• Information provided
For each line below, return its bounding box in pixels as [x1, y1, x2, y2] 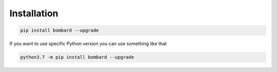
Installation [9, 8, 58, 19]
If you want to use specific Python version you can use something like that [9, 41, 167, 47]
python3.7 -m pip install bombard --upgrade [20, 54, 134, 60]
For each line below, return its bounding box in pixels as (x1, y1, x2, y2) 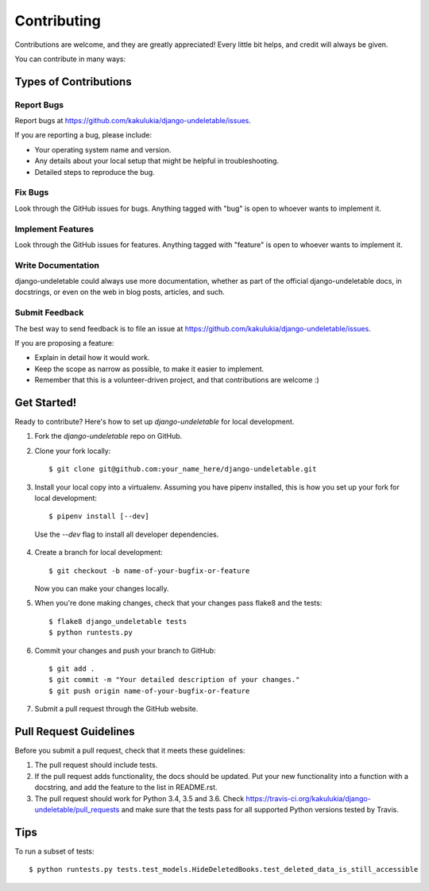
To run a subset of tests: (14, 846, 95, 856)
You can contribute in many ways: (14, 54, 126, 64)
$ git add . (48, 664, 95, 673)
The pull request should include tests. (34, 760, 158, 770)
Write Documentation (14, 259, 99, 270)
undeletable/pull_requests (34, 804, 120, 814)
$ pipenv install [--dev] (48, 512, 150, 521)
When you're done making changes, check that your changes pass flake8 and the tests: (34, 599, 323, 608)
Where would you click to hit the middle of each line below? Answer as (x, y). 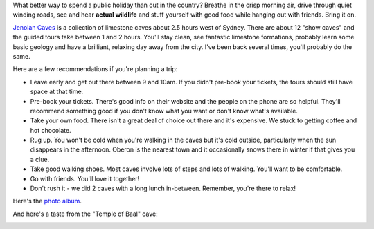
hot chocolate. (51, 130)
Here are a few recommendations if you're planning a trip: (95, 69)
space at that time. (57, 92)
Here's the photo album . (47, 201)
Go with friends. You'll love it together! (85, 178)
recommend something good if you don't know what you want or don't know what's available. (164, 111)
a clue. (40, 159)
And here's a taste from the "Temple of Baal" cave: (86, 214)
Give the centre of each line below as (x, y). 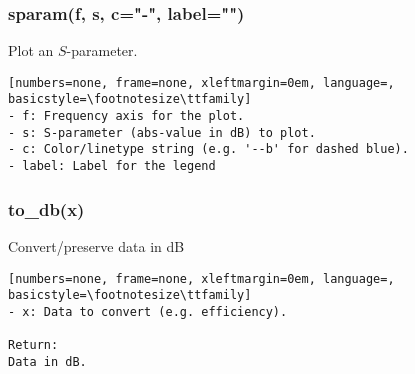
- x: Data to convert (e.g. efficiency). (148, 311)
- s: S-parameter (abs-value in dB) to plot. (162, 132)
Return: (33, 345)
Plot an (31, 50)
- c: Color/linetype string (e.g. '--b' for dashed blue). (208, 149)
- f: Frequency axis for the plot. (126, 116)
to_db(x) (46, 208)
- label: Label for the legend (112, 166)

• Aim of the exercise
Print every entry exactly; omit the pictures.

• Final answer
For each line below, return its bounding box in pixels as [x1, y1, x2, y2] 
Installation [9, 8, 58, 19]
If you want to use specific Python version you can use something like that [9, 41, 167, 47]
python3.7 -m pip install bombard --upgrade [20, 54, 134, 60]
For each line below, return its bounding box in pixels as (x1, y1, x2, y2) 
To run a subset of tests: (14, 846, 95, 856)
You can contribute in many ways: (14, 54, 126, 64)
$ git add . (48, 664, 95, 673)
The pull request should include tests. (34, 760, 158, 770)
Write Documentation (14, 259, 99, 270)
undeletable/pull_requests (34, 804, 120, 814)
$ pipenv install [--dev] (48, 512, 150, 521)
When you're done making changes, check that your changes pass flake8 and the tests: (34, 599, 323, 608)
Where would you click to hit the middle of each line below? Answer as (x, y). 
hot chocolate. (51, 130)
Here are a few recommendations if you're planning a trip: (95, 69)
space at that time. (57, 92)
Here's the photo album . (47, 201)
Go with friends. You'll love it together! (85, 178)
recommend something good if you don't know what you want or don't know what's available. (164, 111)
a clue. (40, 159)
And here's a taste from the "Temple of Baal" cave: (86, 214)
Give the centre of each line below as (x, y). 
- x: Data to convert (e.g. efficiency). (148, 311)
- s: S-parameter (abs-value in dB) to plot. (162, 132)
Return: (33, 345)
Plot an (31, 50)
- c: Color/linetype string (e.g. '--b' for dashed blue). (208, 149)
- f: Frequency axis for the plot. (126, 116)
to_db(x) (46, 208)
- label: Label for the legend (112, 166)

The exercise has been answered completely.